281 Write Up
Three pillars:
Retention: People hate on Anki but you need some form of retention from preclinical/rotations until you sit for the exam. I missed ~20 days of Anki from the first day of M1 until I sat for the exam almost three years later. At the end of the day, the test is about what you know and you simply cannot fake that. In my opinion, if you start dedicated with zero form of retention you are already significantly behind. It doesn't matter what you do but you cannot expect to get a killer score without some form of long term retention.
Review: In a similar vein, you cannot just read through question explanations and move on. This is another point for Anki because you can add specific cards based on your incorrects in AMBOSS/Anki. I kept a document with short explanations of all my wrongs throughout dedicated and reviewed it every morning and every night. By the end of dedicated, it was ~140 pages.
Practice: There is no replacement for grinding questions. On the exam, I didn't know the answer to many questions but through practice I was able to frequently eliminate to the correct answer. Passivley watching videos and listening to podcasts is a waste of time in my opinion unless you're doing it at off times (ie exercising, driving, relaxing at the end of the day). People complain about the 50/50 questions (which do suck) but the only way to move them to 80/20 is to practice as many as possible. I was doing 160 questions per day during dedicated.
Resources:
Anki: Number one resource. Irreplaceable in my opinion.

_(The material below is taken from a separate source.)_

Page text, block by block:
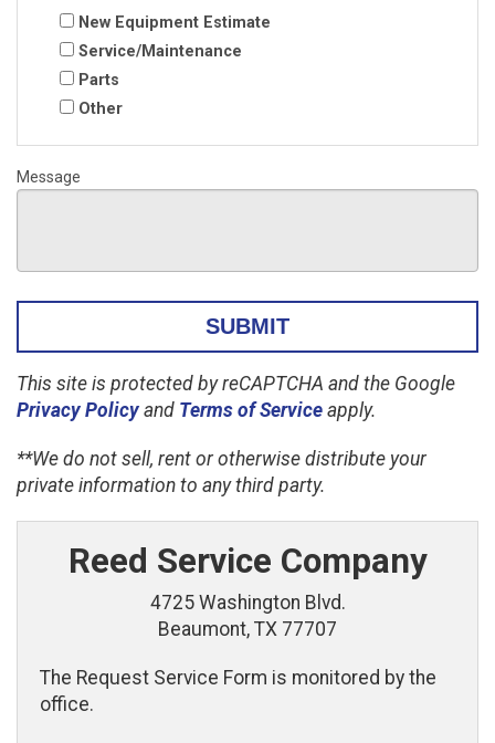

UWorld: Started and finished during rotations for shelf exams. ~74% first pass.
ABOSS: Started and finished in dedicated. In my opinion, superior to UWorld for USMLE prep. Much better explanations and questions difficulty was equal to slightly harder than test day. Only timed, untutored 40 questions blocks. ~79% first pass.
Divine Intervention/Emma Holiday
I have tried second passes through UWorld and found it to be a waste of time. Plan ahead and try to purchase the other qbank prior to dedicated. Repeating questions isn't nearly as helpful as working through new questions and dealing with 50/50s.
Practice Scores:
NBME 12-15: High 250s, low 260s
NBME 16: 272
Free 120: 93%
People overcomplicate this with a billion resources and question strategies. I give general advice because there are many different ways to be successful.
Happy to answer questions.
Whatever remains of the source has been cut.